Glad to see that finally you and others are getting to test compression. Hopefully, we’ll iron out any wrinkles soon.

inaam

Andy,

Yes, InnoDB can cache more data pages when compression is used. It is true that when a page is accessed we need a decompressed version of the page which is also kept in the buffer pool alongside the compressed version. But the LRU mechanism has the capability to discard the uncompressed version of a data page to make room for another page to be read in. What this means is that there can be pages in the buffer pool in compressed only format. In fact, at any given point in time the buffer pool can contain upto 90% compressed only pages.

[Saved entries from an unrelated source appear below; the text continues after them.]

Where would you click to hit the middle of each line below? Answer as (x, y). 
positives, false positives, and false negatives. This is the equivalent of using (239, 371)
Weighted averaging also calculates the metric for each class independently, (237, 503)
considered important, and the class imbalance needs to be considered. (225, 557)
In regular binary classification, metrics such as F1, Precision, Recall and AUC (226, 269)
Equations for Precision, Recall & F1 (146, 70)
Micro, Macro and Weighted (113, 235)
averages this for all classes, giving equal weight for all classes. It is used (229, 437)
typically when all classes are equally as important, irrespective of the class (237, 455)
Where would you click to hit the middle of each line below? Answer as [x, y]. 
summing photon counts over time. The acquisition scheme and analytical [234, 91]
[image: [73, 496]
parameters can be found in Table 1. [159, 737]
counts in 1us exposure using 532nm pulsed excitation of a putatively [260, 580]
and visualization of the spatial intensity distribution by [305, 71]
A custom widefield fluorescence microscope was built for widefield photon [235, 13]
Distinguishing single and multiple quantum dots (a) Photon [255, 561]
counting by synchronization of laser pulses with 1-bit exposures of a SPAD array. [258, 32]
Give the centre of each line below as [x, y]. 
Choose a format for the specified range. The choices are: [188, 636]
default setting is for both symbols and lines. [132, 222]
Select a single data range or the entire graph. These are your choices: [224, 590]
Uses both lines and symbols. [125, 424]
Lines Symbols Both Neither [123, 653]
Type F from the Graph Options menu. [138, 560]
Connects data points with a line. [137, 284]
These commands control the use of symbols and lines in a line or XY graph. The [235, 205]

Of course, when these compressed only pages are accessed these have to be decompressed which eats up a bit of CPU. The idea is to cache more data to avoid IO at the cost of extra CPU cycles for decompressions.

AndyScott

Does compression help in turning a dataset that doesn’t in memory into one that does?

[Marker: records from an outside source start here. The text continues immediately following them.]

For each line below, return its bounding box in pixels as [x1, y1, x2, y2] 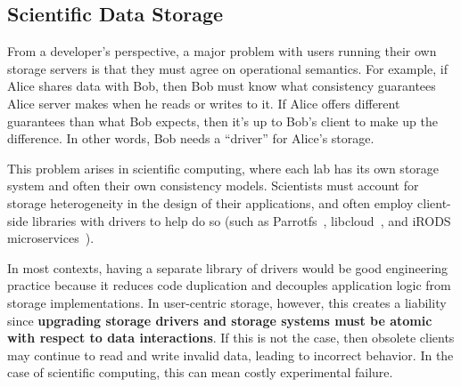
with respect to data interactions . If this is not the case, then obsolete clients [7, 328, 455, 347]
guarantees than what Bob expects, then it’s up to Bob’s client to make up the [7, 111, 438, 130]
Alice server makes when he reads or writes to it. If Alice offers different [7, 93, 400, 112]
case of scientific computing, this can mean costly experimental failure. [7, 363, 393, 382]
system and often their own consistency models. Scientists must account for [7, 176, 419, 195]
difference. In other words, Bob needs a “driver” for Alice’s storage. [7, 129, 375, 148]
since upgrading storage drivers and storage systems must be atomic [7, 310, 432, 329]
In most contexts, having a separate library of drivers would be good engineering [7, 258, 449, 277]
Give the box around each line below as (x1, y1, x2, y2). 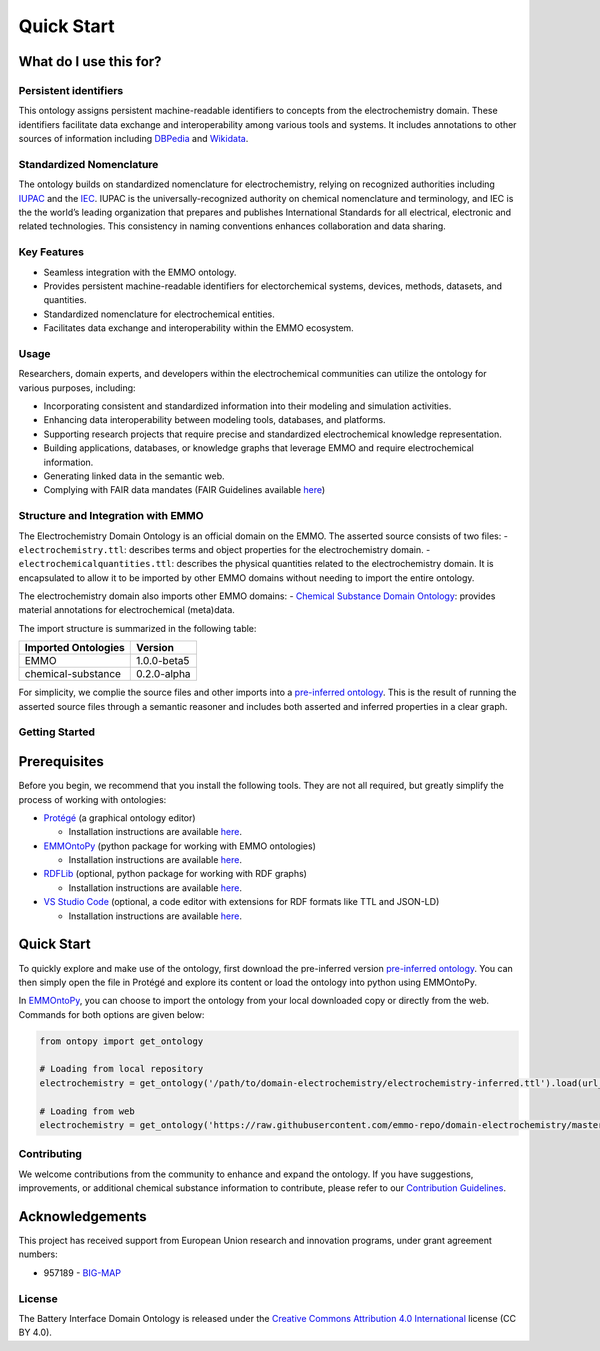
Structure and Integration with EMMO (18, 509, 204, 523)
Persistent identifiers (18, 83, 124, 97)
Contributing (18, 1147, 82, 1161)
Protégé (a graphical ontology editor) (43, 811, 196, 824)
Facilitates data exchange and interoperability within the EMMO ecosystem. (43, 322, 354, 334)
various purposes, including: (18, 381, 136, 394)
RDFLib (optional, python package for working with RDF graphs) (43, 868, 307, 880)
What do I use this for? (18, 53, 162, 70)

I read that InnoDB keeps both compressed and uncompressed page in memory. In that case using compression would actually increase memory requirements because now there is duplicate data.

I had assumed the best use case for compression is to turn a table that’s too big to fit in memory (eg. a 30G table and a 20G buffer pool) into one that fits (eg. compress the 30G table into 15G which now fits in the 20G buffer pool). But does that really work seeing how InnoDB is keeping both compressed and uncompressed pages in memory?

Peter Zaitsev

Vadim,

Can you test with non uniform distribution too ?

From what I’ve seen for Compression to be reasonable fit you have to have most accesses happening in memory and touching pages which are uncompressed already.

It also looks to me like Compression code did not get much love in MySQL 5.5 optimizations. Frankly I do not see any benchmarks published which would include compression.